Suðurlandsvegur
SUÐURLANDSVEGUR (2012)
With Oscar Mangione and Fredrik Ehlin.
May 19th, 2012, at a petrol station with a small restaurant, somewhere along Suðurlandsvegur in Iceland.
In a corner of the room is a man drinking coffee. He is shabby, troubled, and he wears an elegant but dusty and somewhat ragged suit. He used to be part of a group, but after completing a report —the first and only one — the project was cancelled, and the group disbanded. He stayed in the office and found other, simpler, things to do. At first, a variety of minor tasks: letters were to be filed, answered, scanned, printed, copied, or stamped; sometimes small editorial tasks as well as recurrent, eventually canceled, Monday meetings. In the end his only business was to take care of the garbage.

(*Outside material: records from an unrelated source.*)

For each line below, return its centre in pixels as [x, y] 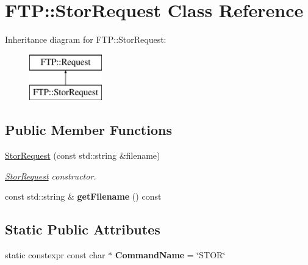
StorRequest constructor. [51, 176]
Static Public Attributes [83, 229]
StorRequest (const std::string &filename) [83, 155]
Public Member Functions [88, 130]
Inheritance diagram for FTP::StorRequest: [86, 39]
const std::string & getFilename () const [83, 196]
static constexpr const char [55, 255]
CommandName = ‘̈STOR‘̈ [170, 255]

Every night he enters the subterranean world of waste management, hauling the leftovers of life above through winding corridors, to the great garbage compactor. One night, as he is about to finish the work, he discovers a passage leading even further down below the surface. Instead of going up with the elevator to the newly cleaned premises and a much-needed nap, a journey in the underworlds begins. It doesn’t end until this day when he shows up at a petrol station. He is a man whose history no one dares to imagine.
Performed at Litla Kaffistofan, Iceland, on May 19, 2012, by Hilmar Guðjónsson.
Written and directed by Fredrik Ehlin, Andjeas Ejiksson, Oscar Mangione.